> _EXERCISE GOAL_: Exact reproduction is required for all entries.

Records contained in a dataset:

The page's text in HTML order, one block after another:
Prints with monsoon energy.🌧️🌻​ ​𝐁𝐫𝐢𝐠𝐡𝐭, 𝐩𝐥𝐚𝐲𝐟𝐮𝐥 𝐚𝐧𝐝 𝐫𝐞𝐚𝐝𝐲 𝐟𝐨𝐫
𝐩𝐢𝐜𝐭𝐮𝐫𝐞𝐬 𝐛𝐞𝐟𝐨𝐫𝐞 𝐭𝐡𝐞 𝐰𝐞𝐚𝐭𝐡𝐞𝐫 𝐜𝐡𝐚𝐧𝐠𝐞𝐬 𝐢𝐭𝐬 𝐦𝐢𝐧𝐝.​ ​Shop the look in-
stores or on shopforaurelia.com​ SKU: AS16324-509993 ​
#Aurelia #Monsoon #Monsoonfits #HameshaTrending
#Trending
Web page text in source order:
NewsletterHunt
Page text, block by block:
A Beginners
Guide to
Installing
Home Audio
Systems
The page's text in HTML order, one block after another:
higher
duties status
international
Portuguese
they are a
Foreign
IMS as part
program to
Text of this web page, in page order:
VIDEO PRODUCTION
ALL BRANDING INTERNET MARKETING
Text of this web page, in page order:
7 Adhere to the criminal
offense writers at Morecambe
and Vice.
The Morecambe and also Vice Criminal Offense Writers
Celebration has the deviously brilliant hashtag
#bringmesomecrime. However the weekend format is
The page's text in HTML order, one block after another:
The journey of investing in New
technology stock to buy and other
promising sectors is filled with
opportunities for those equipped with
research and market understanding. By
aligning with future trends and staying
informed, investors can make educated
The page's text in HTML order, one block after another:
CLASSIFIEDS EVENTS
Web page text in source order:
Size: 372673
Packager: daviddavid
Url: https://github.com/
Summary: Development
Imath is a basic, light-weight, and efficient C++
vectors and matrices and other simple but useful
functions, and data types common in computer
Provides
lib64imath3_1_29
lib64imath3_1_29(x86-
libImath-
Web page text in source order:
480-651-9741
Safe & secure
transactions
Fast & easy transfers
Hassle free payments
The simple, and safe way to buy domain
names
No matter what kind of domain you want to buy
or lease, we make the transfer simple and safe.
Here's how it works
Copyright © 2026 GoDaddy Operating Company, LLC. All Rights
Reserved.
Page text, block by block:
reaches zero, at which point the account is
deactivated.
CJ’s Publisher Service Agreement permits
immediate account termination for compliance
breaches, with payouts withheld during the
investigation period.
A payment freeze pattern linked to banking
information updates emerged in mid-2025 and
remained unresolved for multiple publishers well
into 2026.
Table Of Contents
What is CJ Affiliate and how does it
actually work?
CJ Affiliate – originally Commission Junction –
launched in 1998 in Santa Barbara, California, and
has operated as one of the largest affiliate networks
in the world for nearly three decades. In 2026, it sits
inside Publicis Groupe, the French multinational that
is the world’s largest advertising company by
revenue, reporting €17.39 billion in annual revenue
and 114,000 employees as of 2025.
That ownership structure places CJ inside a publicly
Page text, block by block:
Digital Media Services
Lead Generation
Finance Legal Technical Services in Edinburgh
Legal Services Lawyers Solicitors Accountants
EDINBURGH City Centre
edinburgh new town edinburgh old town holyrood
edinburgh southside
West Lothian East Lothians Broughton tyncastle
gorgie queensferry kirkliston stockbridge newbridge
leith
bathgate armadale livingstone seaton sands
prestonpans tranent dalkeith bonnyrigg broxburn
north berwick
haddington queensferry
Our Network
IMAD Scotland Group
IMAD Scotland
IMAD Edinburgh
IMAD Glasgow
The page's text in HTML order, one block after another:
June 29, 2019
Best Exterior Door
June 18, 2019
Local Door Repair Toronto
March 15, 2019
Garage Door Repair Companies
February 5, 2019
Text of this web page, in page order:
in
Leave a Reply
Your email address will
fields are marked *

> _OUTPUT FOR THIS TASK_:
The page's text in HTML order, one block after another:
Prints with monsoon energy.🌧️🌻​ ​𝐁𝐫𝐢𝐠𝐡𝐭, 𝐩𝐥𝐚𝐲𝐟𝐮𝐥 𝐚𝐧𝐝 𝐫𝐞𝐚𝐝𝐲 𝐟𝐨𝐫
𝐩𝐢𝐜𝐭𝐮𝐫𝐞𝐬 𝐛𝐞𝐟𝐨𝐫𝐞 𝐭𝐡𝐞 𝐰𝐞𝐚𝐭𝐡𝐞𝐫 𝐜𝐡𝐚𝐧𝐠𝐞𝐬 𝐢𝐭𝐬 𝐦𝐢𝐧𝐝.​ ​Shop the look in-
stores or on shopforaurelia.com​ SKU: AS16324-509993 ​
#Aurelia #Monsoon #Monsoonfits #HameshaTrending
#Trending
Web page text in source order:
NewsletterHunt
Page text, block by block:
A Beginners
Guide to
Installing
Home Audio
Systems
The page's text in HTML order, one block after another:
higher
duties status
international
Portuguese
they are a
Foreign
IMS as part
program to
Text of this web page, in page order:
VIDEO PRODUCTION
ALL BRANDING INTERNET MARKETING
Text of this web page, in page order:
7 Adhere to the criminal
offense writers at Morecambe
and Vice.
The Morecambe and also Vice Criminal Offense Writers
Celebration has the deviously brilliant hashtag
#bringmesomecrime. However the weekend format is
The page's text in HTML order, one block after another:
The journey of investing in New
technology stock to buy and other
promising sectors is filled with
opportunities for those equipped with
research and market understanding. By
aligning with future trends and staying
informed, investors can make educated
The page's text in HTML order, one block after another:
CLASSIFIEDS EVENTS
Web page text in source order:
Size: 372673
Packager: daviddavid
Url: https://github.com/
Summary: Development
Imath is a basic, light-weight, and efficient C++
vectors and matrices and other simple but useful
functions, and data types common in computer
Provides
lib64imath3_1_29
lib64imath3_1_29(x86-
libImath-
Web page text in source order:
480-651-9741
Safe & secure
transactions
Fast & easy transfers
Hassle free payments
The simple, and safe way to buy domain
names
No matter what kind of domain you want to buy
or lease, we make the transfer simple and safe.
Here's how it works
Copyright © 2026 GoDaddy Operating Company, LLC. All Rights
Reserved.
Page text, block by block:
reaches zero, at which point the account is
deactivated.
CJ’s Publisher Service Agreement permits
immediate account termination for compliance
breaches, with payouts withheld during the
investigation period.
A payment freeze pattern linked to banking
information updates emerged in mid-2025 and
remained unresolved for multiple publishers well
into 2026.
Table Of Contents
What is CJ Affiliate and how does it
actually work?
CJ Affiliate – originally Commission Junction –
launched in 1998 in Santa Barbara, California, and
has operated as one of the largest affiliate networks
in the world for nearly three decades. In 2026, it sits
inside Publicis Groupe, the French multinational that
is the world’s largest advertising company by
revenue, reporting €17.39 billion in annual revenue
and 114,000 employees as of 2025.
That ownership structure places CJ inside a publicly
Page text, block by block:
Digital Media Services
Lead Generation
Finance Legal Technical Services in Edinburgh
Legal Services Lawyers Solicitors Accountants
EDINBURGH City Centre
edinburgh new town edinburgh old town holyrood
edinburgh southside
West Lothian East Lothians Broughton tyncastle
gorgie queensferry kirkliston stockbridge newbridge
leith
bathgate armadale livingstone seaton sands
prestonpans tranent dalkeith bonnyrigg broxburn
north berwick
haddington queensferry
Our Network
IMAD Scotland Group
IMAD Scotland
IMAD Edinburgh
IMAD Glasgow
The page's text in HTML order, one block after another:
June 29, 2019
Best Exterior Door
June 18, 2019
Local Door Repair Toronto
March 15, 2019
Garage Door Repair Companies
February 5, 2019
Text of this web page, in page order:
in
Leave a Reply
Your email address will
fields are marked *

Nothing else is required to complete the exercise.